■ **Exercise requirements**:
When you reach the line that contains "Destructor. [35, 118]" in the data below, start reproducing lines exactly, and stop after the line that contains "Cost and accessibility. [54, 161, 148, 175]".

(Stored items from a collection)
════════════════
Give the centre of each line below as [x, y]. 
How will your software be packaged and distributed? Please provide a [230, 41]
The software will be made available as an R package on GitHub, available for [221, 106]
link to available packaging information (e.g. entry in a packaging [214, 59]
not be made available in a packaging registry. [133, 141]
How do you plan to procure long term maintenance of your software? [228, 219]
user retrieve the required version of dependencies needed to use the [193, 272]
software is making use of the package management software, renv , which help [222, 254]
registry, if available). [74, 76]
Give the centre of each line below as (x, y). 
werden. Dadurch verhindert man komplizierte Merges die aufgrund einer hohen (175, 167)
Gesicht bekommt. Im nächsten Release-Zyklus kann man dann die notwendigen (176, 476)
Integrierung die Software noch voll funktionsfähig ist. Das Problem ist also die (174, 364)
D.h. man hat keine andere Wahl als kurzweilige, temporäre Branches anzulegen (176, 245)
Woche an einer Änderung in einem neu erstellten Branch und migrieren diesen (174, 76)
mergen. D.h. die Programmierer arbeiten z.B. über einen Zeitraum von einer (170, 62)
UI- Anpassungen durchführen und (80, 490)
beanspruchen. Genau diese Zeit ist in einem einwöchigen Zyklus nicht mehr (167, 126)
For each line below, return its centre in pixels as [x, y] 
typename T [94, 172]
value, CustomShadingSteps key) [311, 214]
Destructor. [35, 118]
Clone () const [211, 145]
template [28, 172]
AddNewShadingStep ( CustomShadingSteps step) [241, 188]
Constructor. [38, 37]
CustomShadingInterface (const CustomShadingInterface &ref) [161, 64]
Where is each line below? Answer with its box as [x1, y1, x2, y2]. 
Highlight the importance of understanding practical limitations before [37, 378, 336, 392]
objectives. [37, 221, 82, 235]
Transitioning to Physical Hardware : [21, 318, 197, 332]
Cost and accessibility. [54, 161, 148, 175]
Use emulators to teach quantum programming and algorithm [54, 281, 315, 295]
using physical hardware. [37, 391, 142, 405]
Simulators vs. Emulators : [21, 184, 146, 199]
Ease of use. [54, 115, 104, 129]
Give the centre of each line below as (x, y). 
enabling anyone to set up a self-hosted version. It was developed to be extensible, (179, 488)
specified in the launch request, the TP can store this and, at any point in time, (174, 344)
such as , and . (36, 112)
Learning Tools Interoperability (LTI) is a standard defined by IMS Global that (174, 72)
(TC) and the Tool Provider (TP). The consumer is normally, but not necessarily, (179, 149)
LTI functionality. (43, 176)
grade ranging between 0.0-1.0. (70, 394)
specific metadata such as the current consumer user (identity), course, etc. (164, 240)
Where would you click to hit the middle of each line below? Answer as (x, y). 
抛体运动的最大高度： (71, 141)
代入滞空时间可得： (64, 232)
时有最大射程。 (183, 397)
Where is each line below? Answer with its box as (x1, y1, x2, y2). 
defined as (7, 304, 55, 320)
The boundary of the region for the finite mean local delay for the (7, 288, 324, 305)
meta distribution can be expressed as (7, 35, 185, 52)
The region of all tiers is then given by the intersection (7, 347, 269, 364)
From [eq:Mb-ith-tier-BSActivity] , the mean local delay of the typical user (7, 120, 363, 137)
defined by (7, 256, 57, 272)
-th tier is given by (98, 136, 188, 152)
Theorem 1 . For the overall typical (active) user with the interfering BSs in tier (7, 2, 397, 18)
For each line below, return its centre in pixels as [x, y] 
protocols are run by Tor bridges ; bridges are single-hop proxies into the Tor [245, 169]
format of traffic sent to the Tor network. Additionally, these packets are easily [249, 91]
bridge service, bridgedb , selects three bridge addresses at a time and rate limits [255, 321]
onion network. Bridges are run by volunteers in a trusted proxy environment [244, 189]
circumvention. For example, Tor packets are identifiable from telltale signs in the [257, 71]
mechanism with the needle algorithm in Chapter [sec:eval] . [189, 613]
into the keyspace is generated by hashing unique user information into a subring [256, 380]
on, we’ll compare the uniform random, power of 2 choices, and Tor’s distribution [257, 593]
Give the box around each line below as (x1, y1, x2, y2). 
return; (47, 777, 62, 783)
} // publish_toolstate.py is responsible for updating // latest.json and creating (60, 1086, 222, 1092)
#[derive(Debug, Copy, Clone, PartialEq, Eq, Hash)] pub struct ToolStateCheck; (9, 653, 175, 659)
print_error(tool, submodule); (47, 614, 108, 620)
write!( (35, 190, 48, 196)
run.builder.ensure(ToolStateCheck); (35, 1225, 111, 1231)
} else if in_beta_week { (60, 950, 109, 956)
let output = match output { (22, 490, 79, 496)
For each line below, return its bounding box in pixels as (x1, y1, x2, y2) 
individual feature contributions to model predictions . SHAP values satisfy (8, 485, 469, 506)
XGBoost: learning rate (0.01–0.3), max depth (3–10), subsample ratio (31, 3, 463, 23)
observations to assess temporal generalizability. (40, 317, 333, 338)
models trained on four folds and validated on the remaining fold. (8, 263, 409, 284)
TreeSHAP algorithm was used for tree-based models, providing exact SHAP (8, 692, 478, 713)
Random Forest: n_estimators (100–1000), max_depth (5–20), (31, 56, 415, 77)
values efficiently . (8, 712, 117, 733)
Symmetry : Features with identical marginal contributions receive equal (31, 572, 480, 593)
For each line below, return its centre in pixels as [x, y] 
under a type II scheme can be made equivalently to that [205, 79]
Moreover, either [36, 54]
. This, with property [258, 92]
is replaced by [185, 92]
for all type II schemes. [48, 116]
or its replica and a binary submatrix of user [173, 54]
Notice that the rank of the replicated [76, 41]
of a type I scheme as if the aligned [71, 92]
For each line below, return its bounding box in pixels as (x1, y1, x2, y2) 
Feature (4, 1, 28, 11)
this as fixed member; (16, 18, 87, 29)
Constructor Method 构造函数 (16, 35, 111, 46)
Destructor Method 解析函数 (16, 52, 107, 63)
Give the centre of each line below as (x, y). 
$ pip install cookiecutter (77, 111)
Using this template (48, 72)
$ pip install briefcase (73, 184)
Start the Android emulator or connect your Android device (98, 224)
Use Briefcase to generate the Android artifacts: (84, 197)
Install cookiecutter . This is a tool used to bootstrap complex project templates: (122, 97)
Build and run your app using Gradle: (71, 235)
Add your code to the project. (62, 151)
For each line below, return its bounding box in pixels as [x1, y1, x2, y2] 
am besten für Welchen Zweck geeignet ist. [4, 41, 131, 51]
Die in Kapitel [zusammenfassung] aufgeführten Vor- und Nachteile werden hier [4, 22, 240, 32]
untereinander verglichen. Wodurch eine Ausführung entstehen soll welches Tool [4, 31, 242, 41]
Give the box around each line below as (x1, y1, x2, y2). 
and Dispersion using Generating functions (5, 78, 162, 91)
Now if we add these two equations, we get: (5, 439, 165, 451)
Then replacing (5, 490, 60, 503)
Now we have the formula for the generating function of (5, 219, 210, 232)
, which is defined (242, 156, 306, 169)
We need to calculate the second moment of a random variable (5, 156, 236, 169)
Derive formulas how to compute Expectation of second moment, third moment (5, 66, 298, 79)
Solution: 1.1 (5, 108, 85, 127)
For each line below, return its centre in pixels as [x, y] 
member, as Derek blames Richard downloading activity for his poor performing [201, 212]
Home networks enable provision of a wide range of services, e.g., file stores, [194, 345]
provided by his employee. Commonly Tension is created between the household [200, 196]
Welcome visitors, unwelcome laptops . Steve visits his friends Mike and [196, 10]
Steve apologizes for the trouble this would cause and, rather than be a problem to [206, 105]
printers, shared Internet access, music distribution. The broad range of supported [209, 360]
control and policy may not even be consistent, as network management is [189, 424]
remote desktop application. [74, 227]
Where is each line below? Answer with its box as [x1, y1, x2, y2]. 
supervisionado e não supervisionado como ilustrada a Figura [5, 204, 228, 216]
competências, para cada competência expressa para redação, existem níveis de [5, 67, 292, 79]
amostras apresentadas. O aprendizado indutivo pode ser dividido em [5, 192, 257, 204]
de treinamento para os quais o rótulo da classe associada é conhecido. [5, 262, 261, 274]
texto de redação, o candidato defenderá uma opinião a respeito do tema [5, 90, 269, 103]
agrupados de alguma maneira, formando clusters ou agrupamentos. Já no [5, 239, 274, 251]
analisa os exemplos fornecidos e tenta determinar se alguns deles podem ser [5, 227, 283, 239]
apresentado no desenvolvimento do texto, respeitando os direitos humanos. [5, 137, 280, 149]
════════════════
■ **Written reply**:
Destructor. [35, 118]
Clone () const [211, 145]
template [28, 172]
AddNewShadingStep ( CustomShadingSteps step) [241, 188]
Constructor. [38, 37]
CustomShadingInterface (const CustomShadingInterface &ref) [161, 64]
Where is each line below? Answer with its box as [x1, y1, x2, y2]. 
Highlight the importance of understanding practical limitations before [37, 378, 336, 392]
objectives. [37, 221, 82, 235]
Transitioning to Physical Hardware : [21, 318, 197, 332]
Cost and accessibility. [54, 161, 148, 175]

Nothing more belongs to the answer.